▶ _Task to complete_
The answer should be the lines from the one with "policies, see Minimize" through the final line of the entries, restated word for word.

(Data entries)
▼

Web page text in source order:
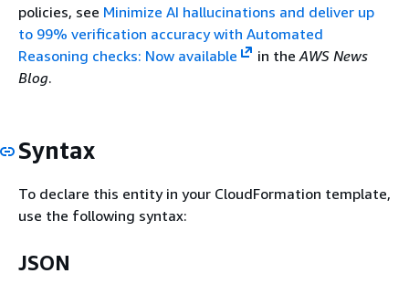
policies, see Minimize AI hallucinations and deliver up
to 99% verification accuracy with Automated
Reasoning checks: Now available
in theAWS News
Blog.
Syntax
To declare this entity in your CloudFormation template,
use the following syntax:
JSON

▲

▶ _Task solution_
policies, see Minimize AI hallucinations and deliver up
to 99% verification accuracy with Automated
Reasoning checks: Now available
in theAWS News
Blog.
Syntax
To declare this entity in your CloudFormation template,
use the following syntax:
JSON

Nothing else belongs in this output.